3. **SPARQL (Query Language for RDF)**
   - The SQL of the Semantic Web.
   - Allows **querying linked datasets** across the web.

4. **Linked Open Data (LOD)**
   - RDF-based datasets are interlinked across disciplines.
   - **Example Datasets**:
     - **Wikidata** (General knowledge)
     - **PubChem RDF** (Chemical data)
     - **DBpedia** (Structured Wikipedia data)
     - **Gene Ontology** (Biological data)

## **Semantic Web vs Traditional Databases**
| **Feature**          | **Relational Databases (SQL, NoSQL)** | **Semantic Web (RDF, OWL, SPARQL)** |
|--------------------|--------------------------------|--------------------------------|
| **Structure**      | Tables (structured schema)    | Graph-based (triples: subject-predicate-object) |
| **Queries**       | SQL                            | SPARQL |
| **Flexibility**   | Rigid schema                  | Dynamic relationships (easily extendable) |
| **Interoperability** | Limited to specific database engines | Global linking of datasets (LOD cloud) |
| **Examples**      | PostgreSQL, MongoDB           | Wikidata, PubChem RDF, DBpedia |



#  Web Scraping and Databases: A Hybrid Approach
While web scraping is often used to extract data for immediate use, it does not store it.

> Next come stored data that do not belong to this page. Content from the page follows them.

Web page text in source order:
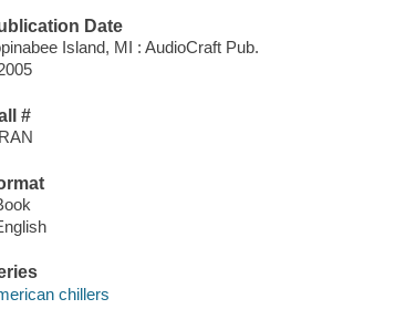
Date
Island, MI : AudioCraft Pub.
#
chillers
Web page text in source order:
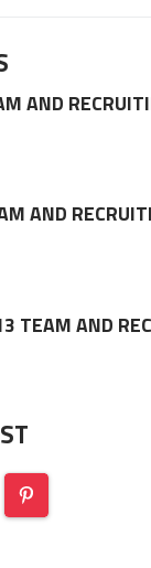
AND
AND
TEAM AND
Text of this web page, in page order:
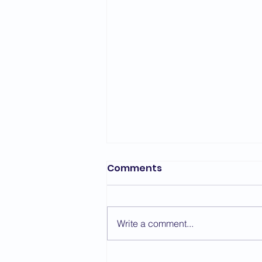
Bedford Area Grading
The first grading of the year for
the Bedford Area took place on
Comments
Write a comment...
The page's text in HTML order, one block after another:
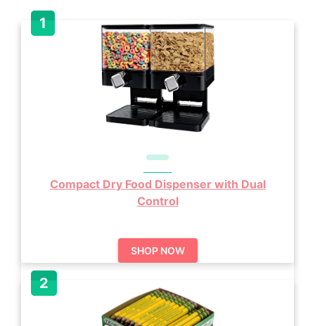
Compact Dry Food Dispenser with Dual
Control
SHOP NOW
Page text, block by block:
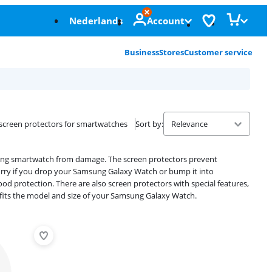
Nederlands Account
BusinessStoresCustomer service
protectors for smartwatches Sort by:
smartwatch from damage. The screen protectors prevent
if you drop your Samsung Galaxy Watch or bump it into
protection. There are also screen protectors with special features,
the model and size of your Samsung Galaxy Watch.
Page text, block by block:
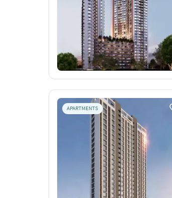
APARTMENTS
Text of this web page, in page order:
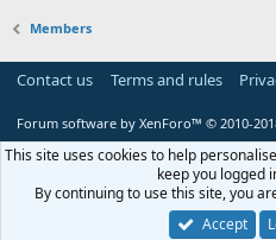
Members
Contact us Terms and rules
Forum software by XenForo™ © 2010-
This site uses cookies to help
keep you logged
By continuing to use this site, you
Accept
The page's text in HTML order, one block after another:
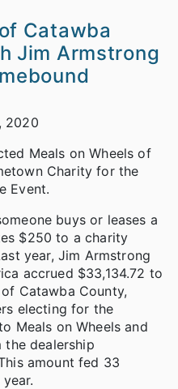
Catawba
Jim Armstrong
2020
Meals on Wheels of
Charity for the
Event.
buys or leases a
$250 to a charity
year, Jim Armstrong
accrued $33,134.72 to
Catawba County,
electing for the
Meals on Wheels and
dealership
amount fed 33
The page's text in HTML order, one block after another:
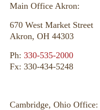
Main Office Akron:
670 West Market Street
Akron, OH 44303
Ph: 330-535-2000
Fx: 330-434-5248
Cambridge, Ohio Office:
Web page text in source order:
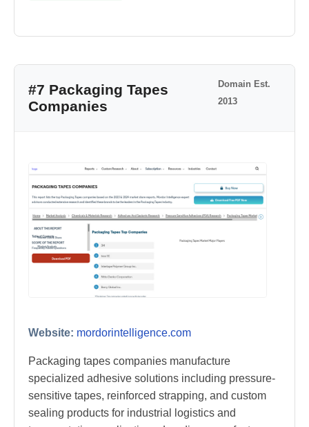
#7 Packaging Tapes
Companies
Domain Est.
2013
Website: mordorintelligence.com
Packaging tapes companies manufacture
specialized adhesive solutions including pressure-
sensitive tapes, reinforced strapping, and custom
sealing products for industrial logistics and
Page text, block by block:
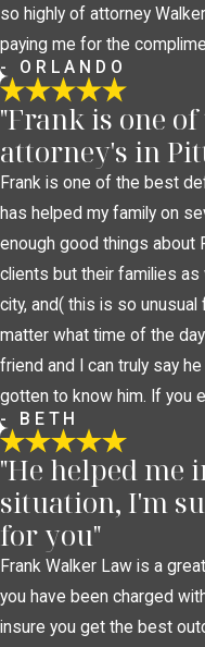
so highly of attorney
paying me for the
- ORLANDO
"Frank is one
attorney's in
Frank is one of the best
has helped my family on
enough good things about
clients but their families
city, and( this is so
matter what time of the
friend and I can truly say
gotten to know him. If you
- BETH
"He helped me
situation, I'm
for you"
Frank Walker Law is a
you have been charged
insure you get the best
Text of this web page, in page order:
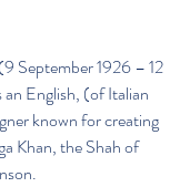
September 1926 – 12
English, (of Italian
known for creating
Khan, the Shah of
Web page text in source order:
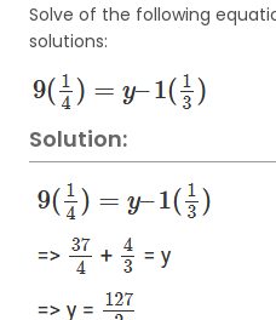
Solve of the following
solutions:
Solution:
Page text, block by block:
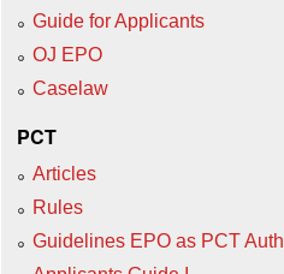
Guide for Applicants
OJ EPO
Caselaw
PCT
Articles
Rules
Guidelines EPO as PCT Auth
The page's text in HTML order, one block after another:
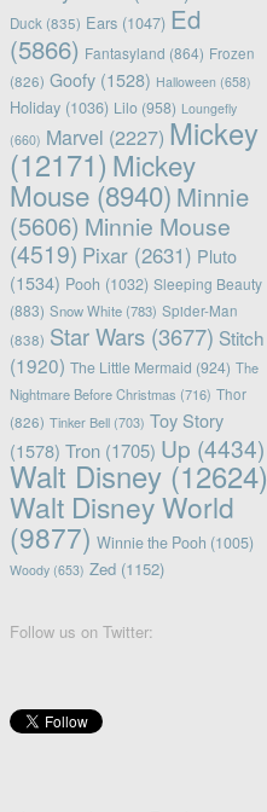
Duck(835) Ears(1047) Ed
(5866) Fantasyland (864) Frozen
(826) Goofy(1528) Halloween (658)
Holiday(1036) Lilo(958) Loungefly
(660) Marvel (2227) Mickey
(12171) Mickey
Mouse(8940) Minnie
(5606) Minnie Mouse
(4519) Pixar(2631) Pluto
(1534) Pooh (1032) Sleeping Beauty
(883) Snow White(783) Spider-Man
(838) Star Wars(3677) Stitch
(1920) The Little Mermaid (924) The
Nightmare Before Christmas (716) Thor
(826) Tinker Bell(703) Toy Story
(1578) Tron(1705) Up (4434)
Walt Disney(12624)
Walt Disney World
(9877) Winnie the Pooh (1005)
Woody(653) Zed(1152)
Follow us on Twitter:
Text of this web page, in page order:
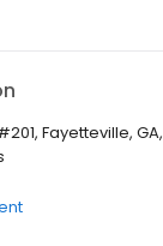
Fayetteville, GA,
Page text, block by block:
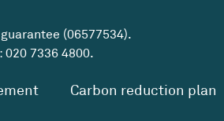
(06577534).
020 7336 4800.
Carbon reduction plan
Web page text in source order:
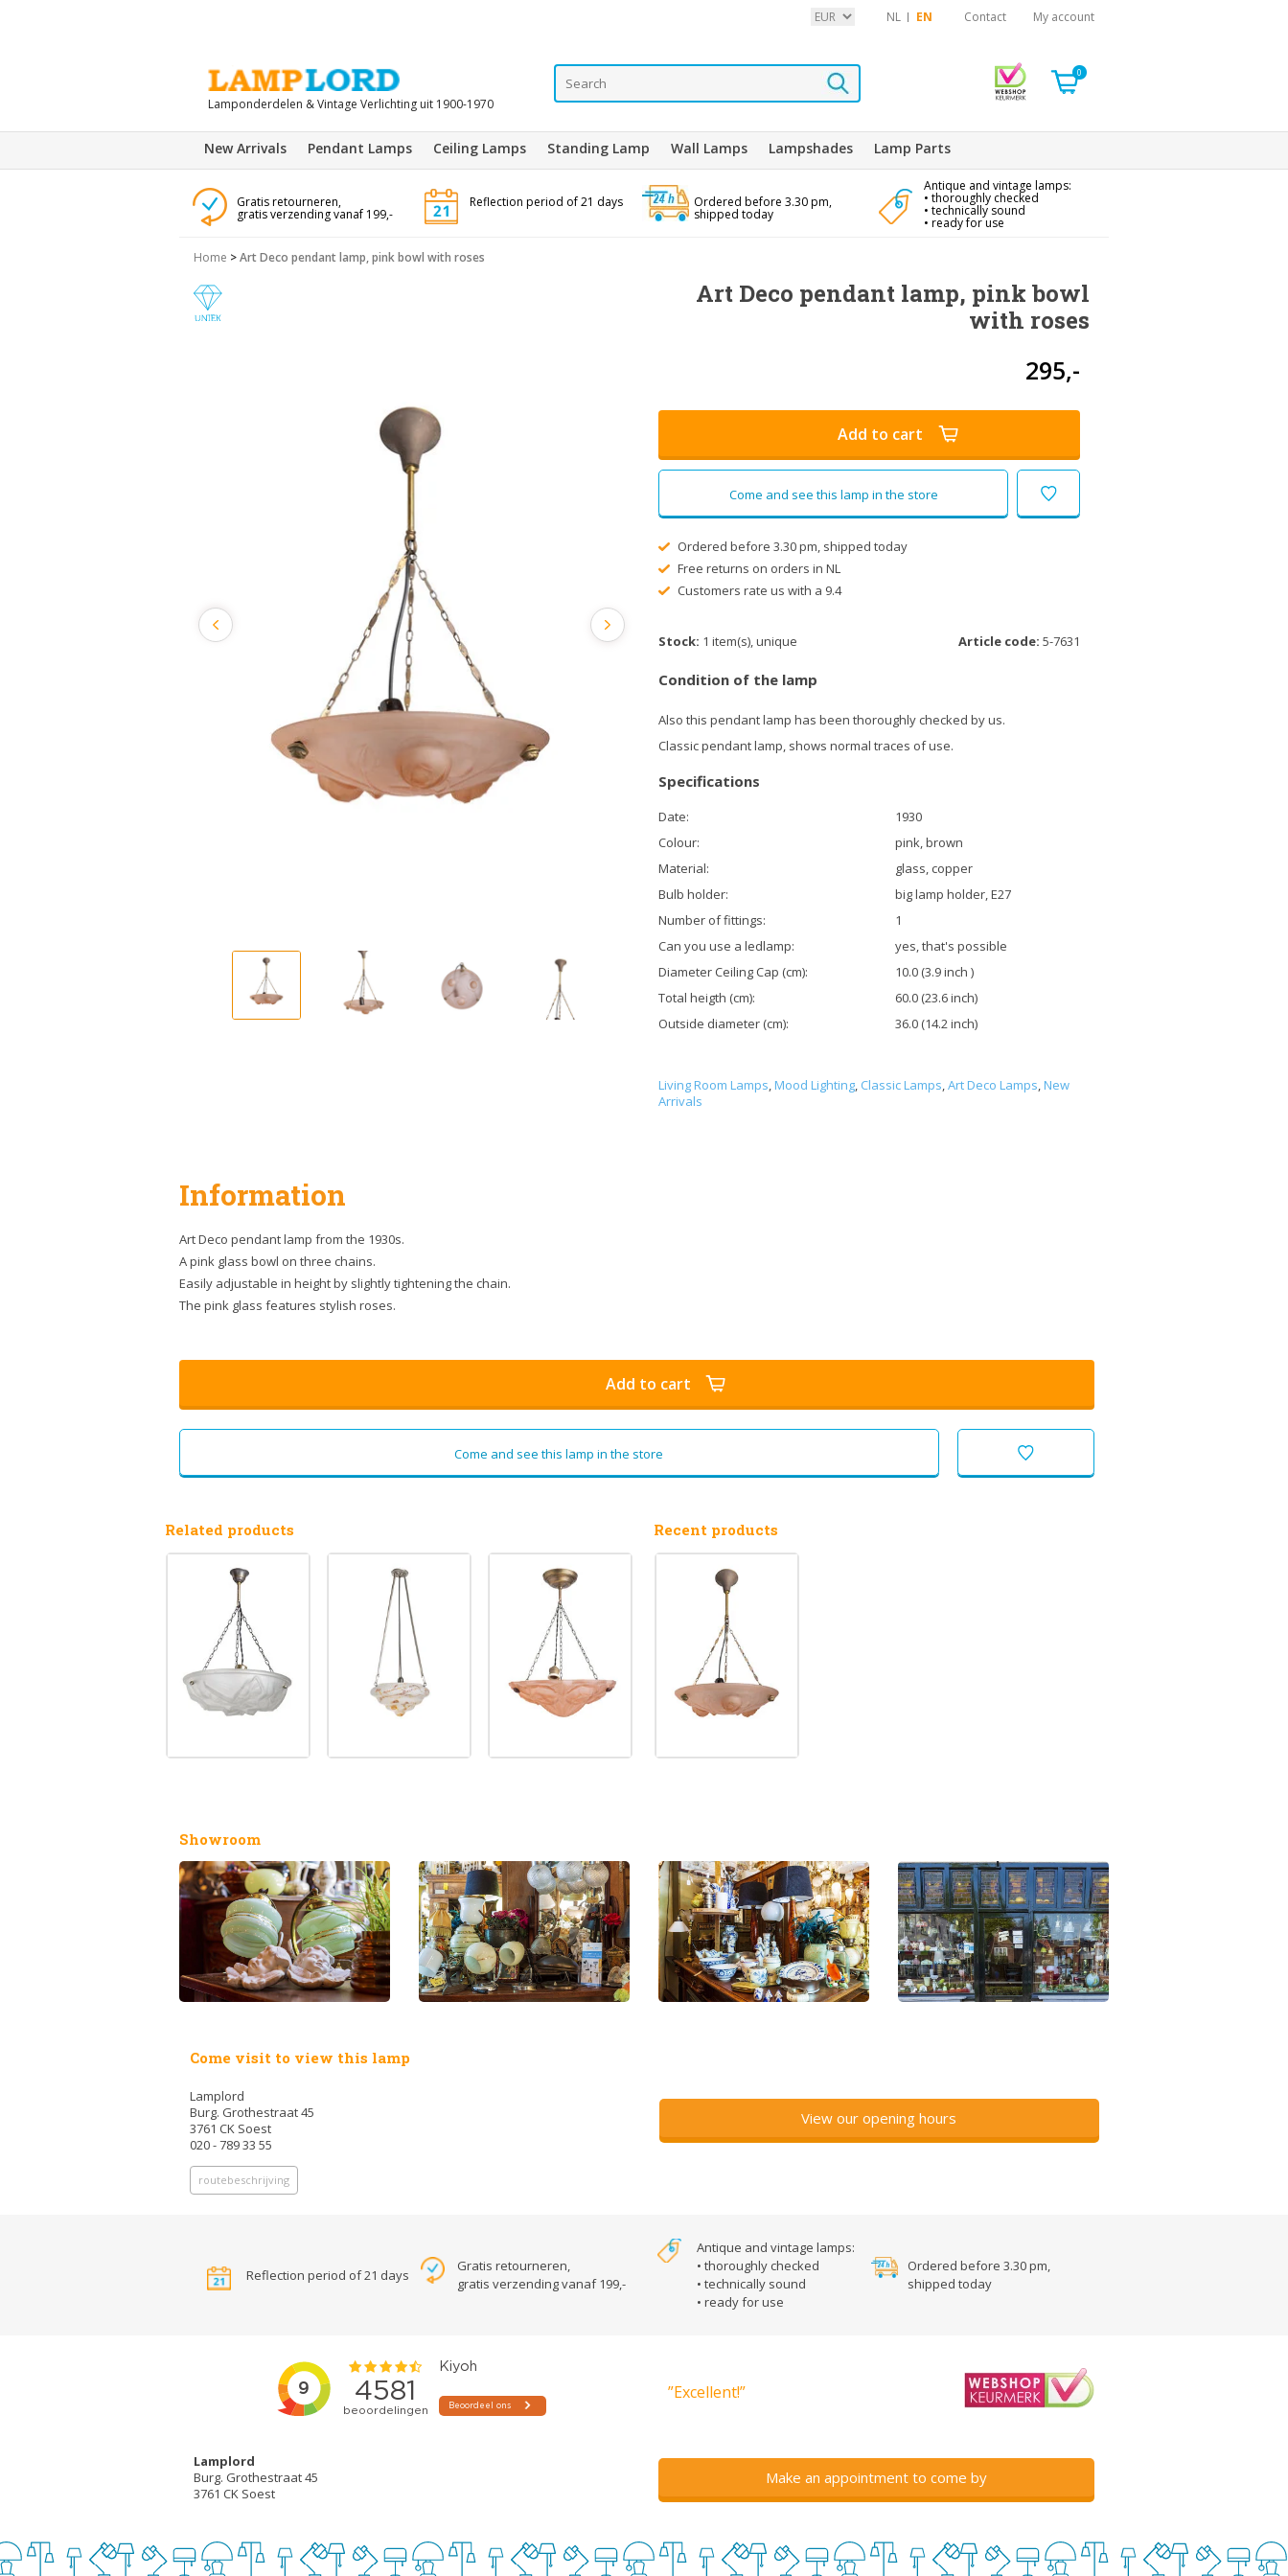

A powerful workflow would be:
- **Scrape data** from online sources.
- **Store it in a structured database (SQL or NoSQL)** for long-term analysis.
- **Query it later** instead of repeatedly scraping.

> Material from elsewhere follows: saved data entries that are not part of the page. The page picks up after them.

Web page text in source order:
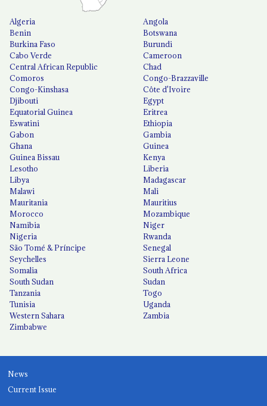
Algeria
Angola
Benin
Botswana
Burkina Faso
Burundi
Cabo Verde
Cameroon
Central African Republic
Chad
Comoros
Congo-Brazzaville
Congo-Kinshasa
Côte d'Ivoire
Djibouti
Egypt
Equatorial Guinea
Eritrea
Eswatini
Ethiopia
Gabon
Gambia
Ghana
Guinea
Guinea Bissau
Kenya
Lesotho
Liberia
Libya
Madagascar
Malawi
Mali
Mauritania
Mauritius
Morocco
Mozambique
Namibia
Niger
Nigeria
Rwanda
São Tomé & Príncipe
Senegal
Seychelles
Sierra Leone
Somalia
South Africa
South Sudan
Sudan
Tanzania
Togo
Tunisia
Uganda
Western Sahara
Zambia
Zimbabwe
News
Current Issue
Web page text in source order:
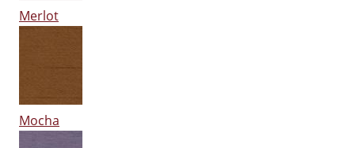
Merlot
Mocha
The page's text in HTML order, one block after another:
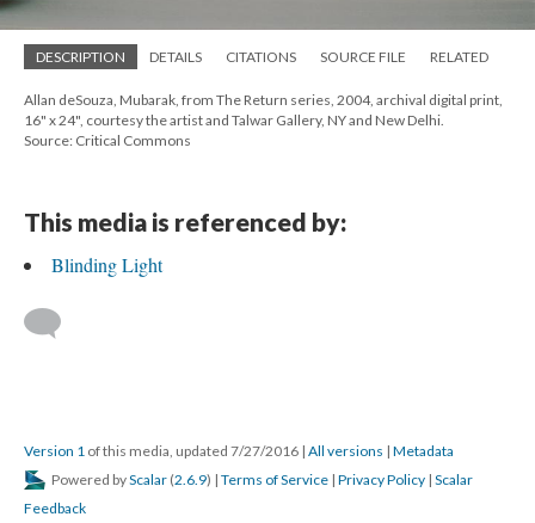
DESCRIPTION DETAILS CITATIONS SOURCE FILE RELATED
Allan deSouza, Mubarak, from The Return series, 2004, archival digital print,
16" x 24", courtesy the artist and Talwar Gallery, NY and New Delhi.
Source: Critical Commons
This media is referenced by:
Blinding Light
Version 1 of this media, updated 7/27/2016 | All versions | Metadata
Powered byScalar (2.6.9) | Terms of Service | Privacy Policy | Scalar
Feedback
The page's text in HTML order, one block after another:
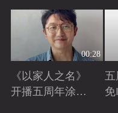
00:28
《以家人之名》
开播五周年涂松
免
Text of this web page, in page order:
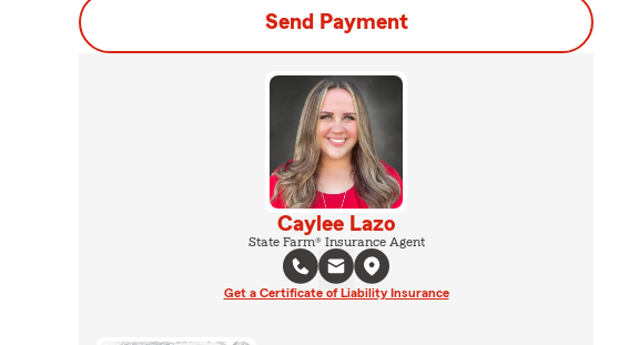
Send Payment
Caylee Lazo
State Farm® Insurance Agent
Get a Certificate of Liability Insurance
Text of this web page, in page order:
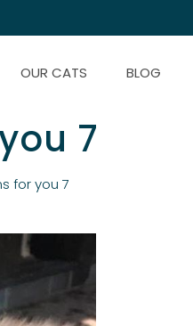
OUR CATS BLOG
7
for you 7
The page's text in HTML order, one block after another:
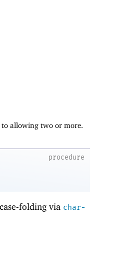
allowing two or more.
procedure
folding via char-
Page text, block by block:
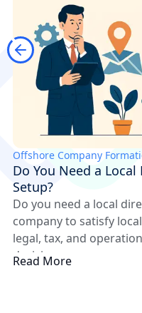
Offshore Company
Do You Need a
Setup?
Do you need a local
company to satisfy
legal, tax, and
decision.
Read More
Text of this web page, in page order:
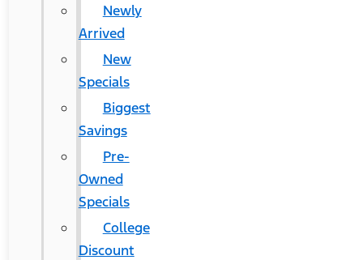
Newly
Arrived
New
Specials
Biggest
Savings
Pre-
Owned
Specials
College
Discount
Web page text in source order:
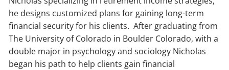
he designs customized plans for gaining long-term
financial security for his clients. After graduating from
The University of Colorado in Boulder Colorado, with a
double major in psychology and sociology Nicholas
began his path to help clients gain financial
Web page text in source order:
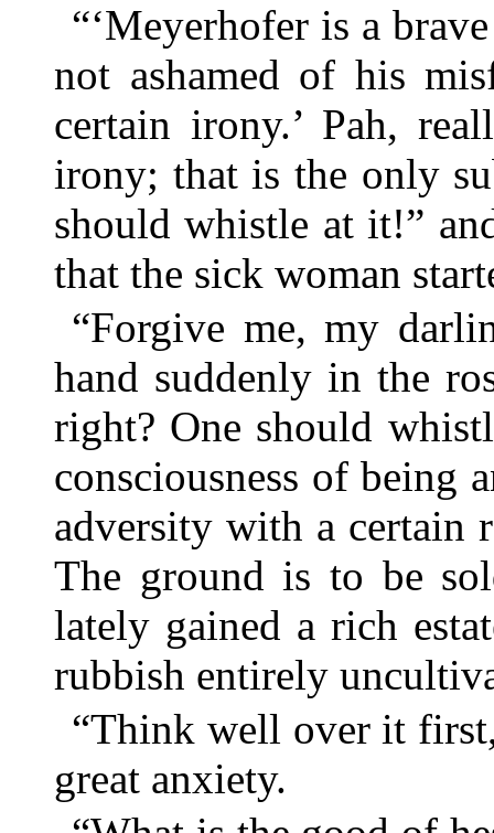
“‘Meyerhofer is a
not ashamed of his
certain irony.’ Pah,
irony; that is the only
should whistle at it!”
that the sick woman
“Forgive me, my
hand suddenly in the
right? One should
consciousness of being
adversity with a certain
The ground is to be
lately gained a rich
rubbish entirely
“Think well over it
great anxiety.

## Web Scraping as a Data Acquisition Method
Web scraping is a method of extracting **external data** from structured or semi-structured sources on the web and transforming it into a usable format. Unlike databases or file storage, web scraping **does not inherently store data**—it is a way to retrieve and structure data from the web dynamically. It allows access to **data stored in HTML web pages** that might not be available via an API.

### Web Scraping vs. APIs
| Feature         | Web Scraping | APIs |
|---------------|-------------|------|
| **Access** | Extracts data from web pages (HTML tables, text, lists) | Queries structured data from a service (often JSON or XML) |
| **Structure** | Often semi-structured (needs parsing) | Well-structured |
| **Reliability** | Pages may change, breaking the scraper | More stable (unless API changes) |
| **Use Case** | Extracting tables, research data, metadata from articles | Accessing structured datasets (PubChem, NCBI, weather data) |

Thus, **web scraping is an alternative to APIs when structured access is unavailable**.

---

## Web Scraping as a Bridge from Classical Literature to Structured Data
Scientific data has historically been communicated through **journal articles, textbooks, and reports**. Many modern scientific knowledge repositories (e.g., Wikipedia, research databases) still store information in text-based formats rather than structured databases. Web scraping allows you to:

- Extract **tabular data** (like chemical properties from Wikipedia or patents).
- Retrieve **text-based metadata** (such as author names, abstracts, and citations).
- Collect **non-tabular structured information** (like structured web pages with lists of elements).

By applying **text parsing, table extraction, and structured storage**, web scraping allows researchers to **convert human-readable content into machine-readable data**.